■ Information:
──────────

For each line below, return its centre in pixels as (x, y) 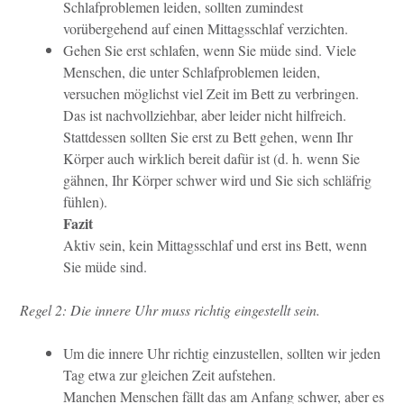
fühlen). (85, 201)
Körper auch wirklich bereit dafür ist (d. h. (185, 158)
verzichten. (317, 28)
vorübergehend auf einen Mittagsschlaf (175, 28)
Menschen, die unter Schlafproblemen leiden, (192, 71)
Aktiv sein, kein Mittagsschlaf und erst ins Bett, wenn (215, 244)
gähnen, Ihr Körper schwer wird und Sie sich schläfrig (217, 179)
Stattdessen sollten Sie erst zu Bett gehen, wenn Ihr (208, 136)
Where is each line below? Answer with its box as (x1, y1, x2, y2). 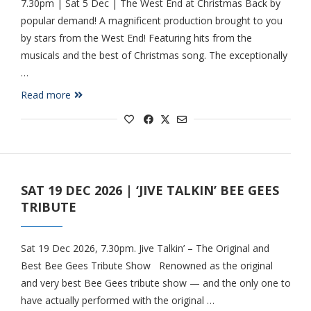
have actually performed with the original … (20, 294, 215, 307)
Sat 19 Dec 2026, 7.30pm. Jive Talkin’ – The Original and (20, 242, 269, 255)
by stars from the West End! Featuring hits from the (20, 31, 252, 44)
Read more (20, 88, 71, 101)
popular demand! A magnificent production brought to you (20, 14, 283, 27)
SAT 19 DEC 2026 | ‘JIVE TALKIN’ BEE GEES (20, 182, 279, 199)
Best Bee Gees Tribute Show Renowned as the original (20, 259, 273, 272)
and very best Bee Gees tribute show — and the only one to (20, 276, 291, 289)
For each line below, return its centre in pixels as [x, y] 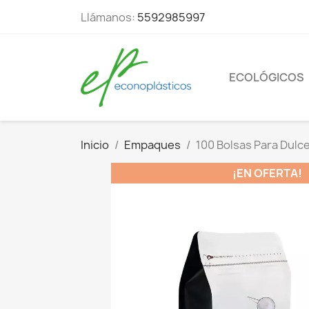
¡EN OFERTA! [267, 173]
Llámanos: [109, 17]
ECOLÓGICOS [267, 78]
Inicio [95, 144]
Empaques [152, 144]
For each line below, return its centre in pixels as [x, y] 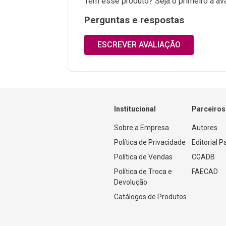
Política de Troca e [143, 172]
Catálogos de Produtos [150, 197]
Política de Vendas [143, 157]
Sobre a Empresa [142, 128]
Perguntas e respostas [134, 20]
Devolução [131, 182]
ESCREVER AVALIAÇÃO [139, 44]
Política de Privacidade [150, 143]
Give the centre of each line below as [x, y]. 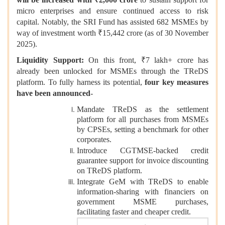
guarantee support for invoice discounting [143, 161]
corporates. [94, 140]
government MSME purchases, [143, 203]
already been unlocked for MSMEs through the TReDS [113, 71]
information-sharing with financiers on [143, 193]
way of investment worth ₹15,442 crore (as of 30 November [113, 33]
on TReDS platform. [109, 172]
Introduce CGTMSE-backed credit [143, 151]
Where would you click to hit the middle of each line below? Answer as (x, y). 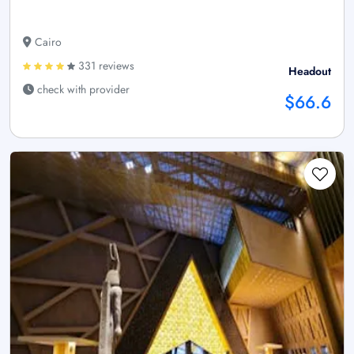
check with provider (82, 89)
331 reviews (105, 65)
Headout (310, 71)

──────────

■ Action item:
Filter the listing above down to the lines that contain the word "TReDS".

■ Your response:
already been unlocked for MSMEs through the TReDS [113, 71]
on TReDS platform. [109, 172]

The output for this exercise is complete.